WORK TASK :: An image-free, verbatim transcription of the records is the expected result.

Records from a collection:
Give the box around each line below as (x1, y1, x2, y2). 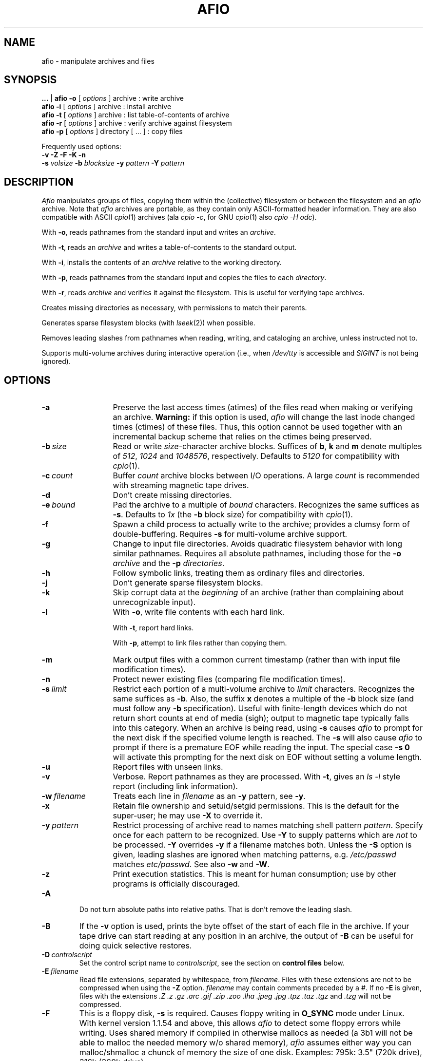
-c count (41, 471, 73, 481)
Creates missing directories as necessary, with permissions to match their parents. (41, 303, 307, 312)
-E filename (41, 967, 79, 976)
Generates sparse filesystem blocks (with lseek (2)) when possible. (41, 319, 255, 327)
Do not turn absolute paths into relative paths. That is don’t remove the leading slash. (79, 905, 352, 914)
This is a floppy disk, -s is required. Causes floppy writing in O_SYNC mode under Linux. (79, 1008, 405, 1019)
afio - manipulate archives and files (41, 57, 155, 65)
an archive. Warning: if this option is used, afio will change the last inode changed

YOUR SOLUTION ::
Give the box around each line below as (x1, y1, x2, y2). 
-c count (41, 471, 73, 481)
Creates missing directories as necessary, with permissions to match their parents. (41, 303, 307, 312)
-E filename (41, 967, 79, 976)
Generates sparse filesystem blocks (with lseek (2)) when possible. (41, 319, 255, 327)
Do not turn absolute paths into relative paths. That is don’t remove the leading slash. (79, 905, 352, 914)
This is a floppy disk, -s is required. Causes floppy writing in O_SYNC mode under Linux. (79, 1008, 405, 1019)
afio - manipulate archives and files (41, 57, 155, 65)
an archive. Warning: if this option is used, afio will change the last inode changed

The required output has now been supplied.